APPEL: How Excited Should We Be About The Air Products Announcement?

The media is as usual wagging their collective tails over the Governor’s announcement that Air Products will be building a “blue” hydrogen facility in Ascension.

Let me be clear, with a few reservations, any economic development project in Louisiana is a good thing. My key word though is “reservations.”

Let’s talk about the unreported details. The feed stock for blue hydrogen is primarily natural gas, something we have available in great abundance. Therefore, my first reservation is whether, with the demand for hydrogen growing and our proximity to the feedstock and to transportation links to move the hydrogen to market with no assistance needed from the state, the Air Products decision to come to Louisiana wouldn’t have been a foregone conclusion?

I suppose a lot of my cynicism is based on this: what will be the cost to Louisiana to have Air Products spend $4.5 billion here and only create 170 permanent jobs?

The media laps up the Governor’s credit-taking for new jobs, but never asks at what cost. How much per job will be directly or indirectly paid out by taxpayers in the state for 170 new jobs?

And that cost is environmental too. Air Products will inject massive amounts of carbon dioxide into porous subterranean structure. Has anyone inquired as to what the long-term ramifications of that are? If history is prologue, the answer to both of these questions is probably highly inconvenient for the Governor – but no one ever asks.

Now, here is the 1,000-pound gorilla in the room. The vast majority of our economic activity in the state is what I call primary in nature. Substantial energy and petrochemical manufacturing is located here, it is capital-intensive but employs relatively low numbers for such investment. I know these facilities spin off many jobs in construction, maintenance, and so forth, but I am speaking to direct employment. Secondary employment would be same no matter what type of industry was here.

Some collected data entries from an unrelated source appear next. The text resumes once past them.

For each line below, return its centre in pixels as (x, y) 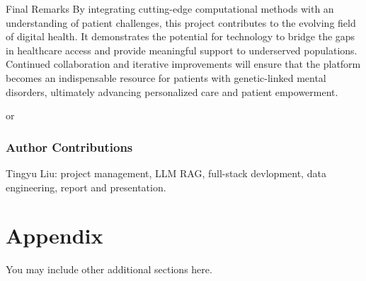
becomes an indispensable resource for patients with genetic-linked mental (166, 77)
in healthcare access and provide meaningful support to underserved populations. (182, 50)
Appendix (55, 235)
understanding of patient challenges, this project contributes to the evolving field (181, 22)
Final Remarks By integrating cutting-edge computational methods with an (170, 8)
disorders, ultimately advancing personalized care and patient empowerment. (172, 91)
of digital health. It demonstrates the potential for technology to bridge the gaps (181, 36)
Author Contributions (69, 147)
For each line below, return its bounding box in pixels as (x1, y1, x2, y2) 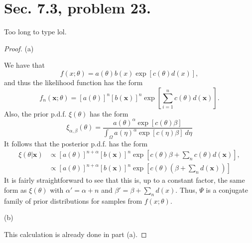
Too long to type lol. (4, 26, 67, 37)
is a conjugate (206, 185, 248, 195)
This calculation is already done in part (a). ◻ (4, 229, 147, 240)
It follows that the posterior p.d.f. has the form (4, 138, 148, 148)
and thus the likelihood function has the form (4, 77, 143, 87)
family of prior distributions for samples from (4, 195, 142, 206)
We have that (4, 60, 45, 70)
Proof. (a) (4, 43, 34, 53)
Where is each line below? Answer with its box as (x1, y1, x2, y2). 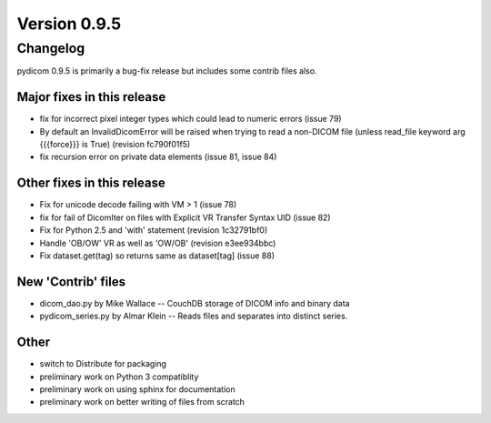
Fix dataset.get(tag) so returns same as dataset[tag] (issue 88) (39, 250, 275, 261)
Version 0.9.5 (16, 14, 122, 34)
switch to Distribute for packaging (39, 358, 167, 369)
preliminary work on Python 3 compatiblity (39, 371, 199, 382)
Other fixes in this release (16, 176, 165, 191)
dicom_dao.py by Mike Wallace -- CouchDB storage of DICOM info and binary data (39, 297, 350, 308)
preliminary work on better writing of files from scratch (39, 397, 245, 408)
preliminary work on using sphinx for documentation (39, 383, 235, 395)
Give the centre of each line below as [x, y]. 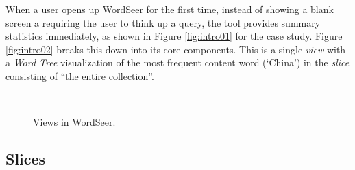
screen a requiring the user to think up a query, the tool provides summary [163, 22]
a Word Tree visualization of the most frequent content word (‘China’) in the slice [177, 62]
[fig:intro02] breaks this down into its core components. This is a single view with [176, 49]
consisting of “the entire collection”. [80, 75]
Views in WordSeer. [74, 122]
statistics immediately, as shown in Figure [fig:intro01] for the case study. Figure [174, 36]
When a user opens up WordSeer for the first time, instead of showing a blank [170, 9]
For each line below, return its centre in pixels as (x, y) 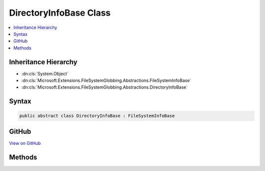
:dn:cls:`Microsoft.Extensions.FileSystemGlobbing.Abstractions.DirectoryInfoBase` (105, 87)
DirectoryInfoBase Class (60, 13)
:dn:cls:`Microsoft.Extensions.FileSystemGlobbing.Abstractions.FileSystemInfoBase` (106, 80)
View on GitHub (25, 143)
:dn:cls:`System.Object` (45, 73)
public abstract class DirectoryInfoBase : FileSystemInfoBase (97, 116)
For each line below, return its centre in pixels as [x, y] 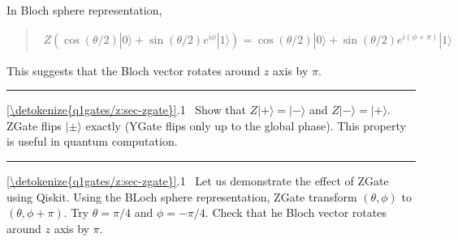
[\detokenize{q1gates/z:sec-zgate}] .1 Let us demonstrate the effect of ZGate [198, 180]
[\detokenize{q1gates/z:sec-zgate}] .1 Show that [126, 110]
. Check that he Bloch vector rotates [296, 212]
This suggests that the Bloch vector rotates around [134, 70]
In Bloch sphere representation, [84, 10]
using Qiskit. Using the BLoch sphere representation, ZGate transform [182, 196]
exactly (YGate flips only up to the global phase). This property [246, 125]
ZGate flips [34, 125]
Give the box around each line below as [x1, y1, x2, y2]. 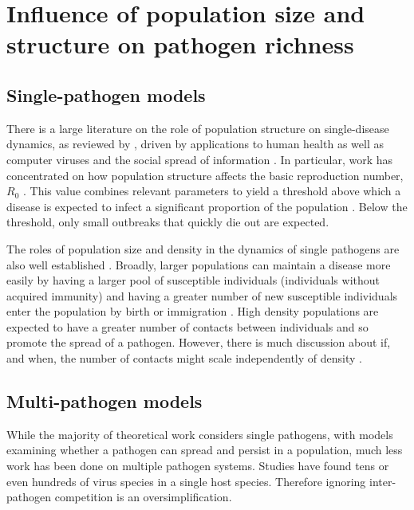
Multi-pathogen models [6, 389, 203, 414]
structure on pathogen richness [6, 28, 354, 61]
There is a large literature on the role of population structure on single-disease [6, 120, 389, 136]
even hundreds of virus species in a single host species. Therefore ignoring [6, 473, 366, 489]
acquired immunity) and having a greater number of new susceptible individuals [6, 287, 398, 304]
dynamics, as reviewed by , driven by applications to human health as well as [6, 135, 384, 152]
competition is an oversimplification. [54, 488, 232, 505]
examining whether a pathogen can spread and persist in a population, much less [6, 441, 403, 458]
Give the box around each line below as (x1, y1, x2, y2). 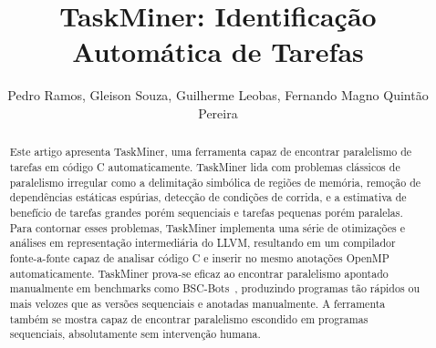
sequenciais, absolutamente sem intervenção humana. (9, 326, 261, 342)
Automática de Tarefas (72, 33, 364, 70)
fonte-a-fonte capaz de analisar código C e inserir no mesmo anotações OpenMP (9, 250, 389, 265)
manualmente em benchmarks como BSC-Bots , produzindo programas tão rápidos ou (9, 281, 420, 296)
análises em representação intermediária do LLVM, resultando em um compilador (9, 235, 396, 251)
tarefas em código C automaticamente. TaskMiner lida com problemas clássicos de (9, 159, 400, 174)
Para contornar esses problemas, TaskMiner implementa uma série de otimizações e (9, 220, 405, 235)
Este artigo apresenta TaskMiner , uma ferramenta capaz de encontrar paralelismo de (9, 144, 412, 159)
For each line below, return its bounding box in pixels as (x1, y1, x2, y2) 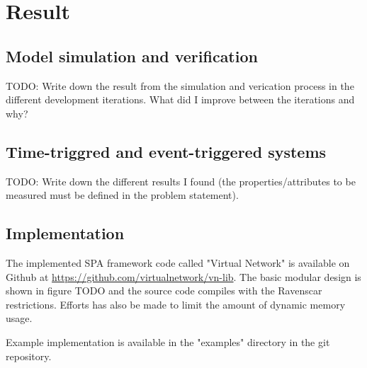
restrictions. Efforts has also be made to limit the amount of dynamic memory (6, 297, 346, 311)
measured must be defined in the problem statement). (6, 188, 239, 202)
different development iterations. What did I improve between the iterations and (6, 92, 355, 107)
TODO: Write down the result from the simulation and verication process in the (6, 78, 354, 93)
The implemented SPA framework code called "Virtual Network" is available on (6, 255, 350, 270)
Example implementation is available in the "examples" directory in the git (6, 334, 330, 349)
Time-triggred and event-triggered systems (6, 140, 327, 162)
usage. (6, 311, 33, 326)
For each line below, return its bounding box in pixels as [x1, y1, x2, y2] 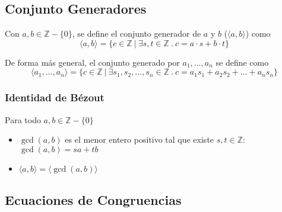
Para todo [5, 113, 41, 126]
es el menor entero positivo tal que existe [65, 133, 214, 146]
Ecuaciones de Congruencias [5, 191, 182, 209]
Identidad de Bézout [5, 90, 104, 105]
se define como [216, 56, 269, 68]
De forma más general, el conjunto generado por [5, 56, 180, 68]
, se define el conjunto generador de [72, 27, 201, 40]
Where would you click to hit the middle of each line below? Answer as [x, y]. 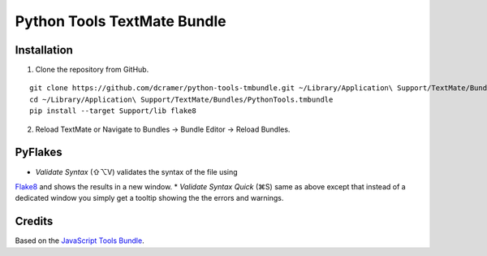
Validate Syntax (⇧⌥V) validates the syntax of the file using [137, 171]
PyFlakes [39, 152]
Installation [44, 50]
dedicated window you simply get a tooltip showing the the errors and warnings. [149, 198]
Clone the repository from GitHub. [92, 70]
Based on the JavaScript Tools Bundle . [80, 241]
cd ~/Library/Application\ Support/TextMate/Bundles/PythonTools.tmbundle [181, 99]
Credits [34, 221]
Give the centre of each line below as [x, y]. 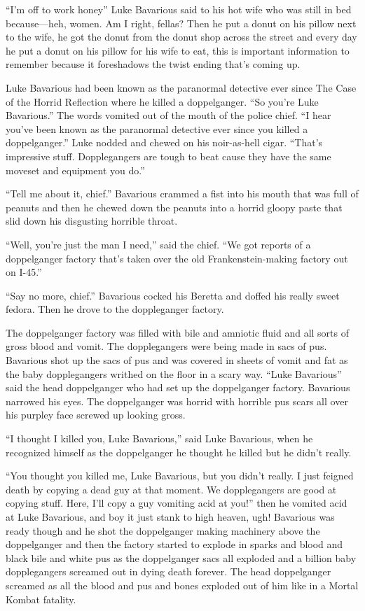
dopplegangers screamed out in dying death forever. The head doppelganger [168, 571]
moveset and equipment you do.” [75, 170]
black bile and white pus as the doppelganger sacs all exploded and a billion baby [181, 557]
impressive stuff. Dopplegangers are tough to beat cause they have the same [168, 156]
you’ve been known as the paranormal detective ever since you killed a [157, 128]
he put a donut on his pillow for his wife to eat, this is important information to [178, 50]
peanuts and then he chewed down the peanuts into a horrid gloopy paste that [174, 207]
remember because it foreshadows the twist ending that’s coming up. [153, 64]
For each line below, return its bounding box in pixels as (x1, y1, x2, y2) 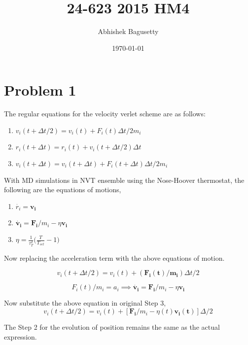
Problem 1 (4, 80, 76, 100)
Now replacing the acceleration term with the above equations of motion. (4, 252, 225, 263)
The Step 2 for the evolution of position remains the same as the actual (4, 322, 220, 332)
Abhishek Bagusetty (98, 26, 159, 36)
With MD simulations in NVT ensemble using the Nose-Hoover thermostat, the (4, 174, 245, 185)
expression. (4, 331, 37, 342)
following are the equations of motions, (4, 184, 121, 195)
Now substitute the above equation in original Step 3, (4, 298, 166, 308)
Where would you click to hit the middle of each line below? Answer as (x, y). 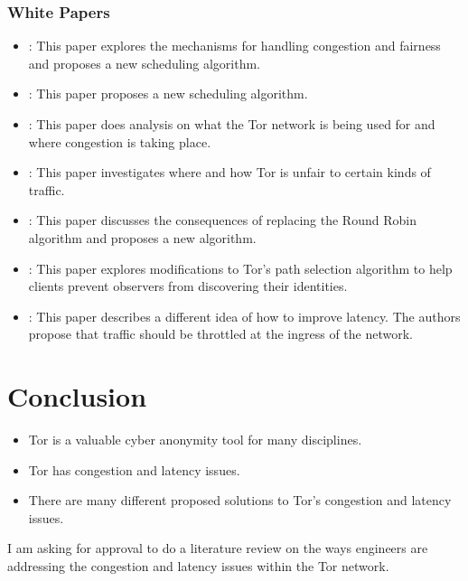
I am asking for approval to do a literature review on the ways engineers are (218, 548)
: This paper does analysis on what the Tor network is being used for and (232, 124)
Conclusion (77, 396)
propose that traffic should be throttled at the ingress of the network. (220, 334)
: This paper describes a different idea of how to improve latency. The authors (244, 316)
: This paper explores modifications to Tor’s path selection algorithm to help (240, 268)
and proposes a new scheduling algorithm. (145, 63)
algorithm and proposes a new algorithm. (142, 237)
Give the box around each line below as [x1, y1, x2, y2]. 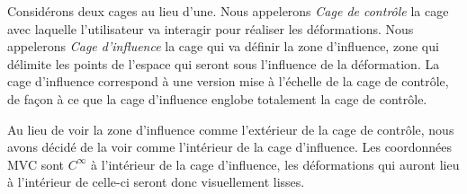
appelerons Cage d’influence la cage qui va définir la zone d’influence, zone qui [7, 37, 439, 56]
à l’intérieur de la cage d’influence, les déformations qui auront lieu [90, 154, 460, 173]
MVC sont [7, 154, 65, 173]
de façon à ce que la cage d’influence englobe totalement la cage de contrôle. [7, 89, 427, 108]
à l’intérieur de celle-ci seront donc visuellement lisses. [7, 172, 305, 191]
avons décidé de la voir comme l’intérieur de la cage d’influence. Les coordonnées [7, 137, 453, 156]
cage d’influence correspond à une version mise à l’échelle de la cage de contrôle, [7, 72, 449, 91]
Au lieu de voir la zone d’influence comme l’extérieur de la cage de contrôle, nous [7, 119, 454, 138]
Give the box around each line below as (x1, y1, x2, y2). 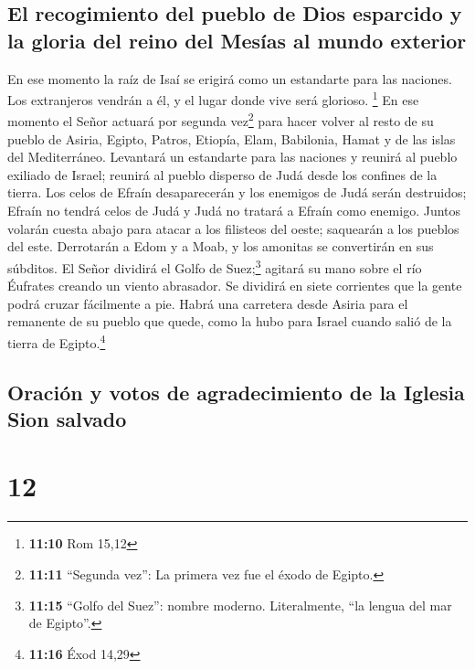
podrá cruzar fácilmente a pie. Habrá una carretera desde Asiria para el (7, 293, 408, 313)
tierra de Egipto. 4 (7, 330, 106, 352)
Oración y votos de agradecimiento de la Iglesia (7, 377, 465, 406)
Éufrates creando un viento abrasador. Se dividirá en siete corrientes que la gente (7, 276, 462, 295)
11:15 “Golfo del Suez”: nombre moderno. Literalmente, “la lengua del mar (28, 595, 452, 614)
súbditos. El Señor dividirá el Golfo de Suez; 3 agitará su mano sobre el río (7, 255, 422, 277)
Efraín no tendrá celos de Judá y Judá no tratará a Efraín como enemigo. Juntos (7, 201, 461, 220)
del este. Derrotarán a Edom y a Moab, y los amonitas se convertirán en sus (7, 237, 434, 256)
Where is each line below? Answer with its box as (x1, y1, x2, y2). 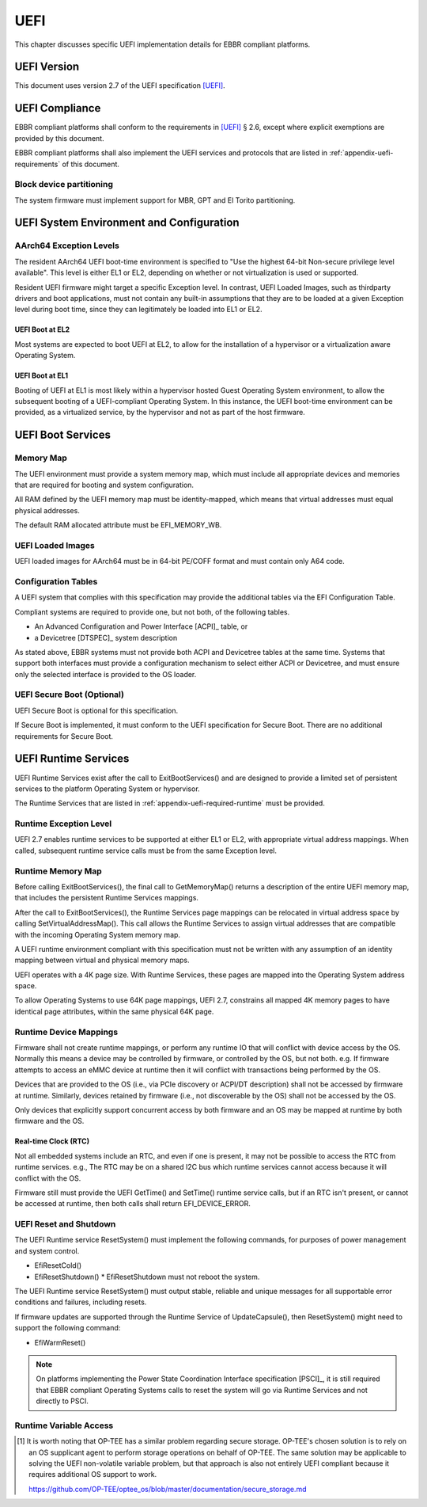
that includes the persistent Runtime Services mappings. (14, 893, 199, 903)
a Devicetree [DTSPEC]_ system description (34, 633, 178, 642)
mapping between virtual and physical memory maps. (14, 955, 190, 965)
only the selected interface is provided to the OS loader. (14, 669, 197, 679)
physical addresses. (14, 505, 81, 515)
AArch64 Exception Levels (14, 240, 120, 251)
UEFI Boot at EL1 (14, 371, 69, 380)
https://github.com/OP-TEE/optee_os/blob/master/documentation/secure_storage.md (28, 1484, 307, 1494)

The majority of the products made here go elsewhere for secondary manufacturing, the process that employs the largest numbers of workers. The same holds for our ports. They are some of the largest in the world, but with the exception of low employment petrochemicals, little cargo for export is made here, even less import cargo is processed, assembled, or distributed here. Added to that, our large cities have very few corporate jobs or businesses resulting from such massive investments in energy, petrochemicals, or ports.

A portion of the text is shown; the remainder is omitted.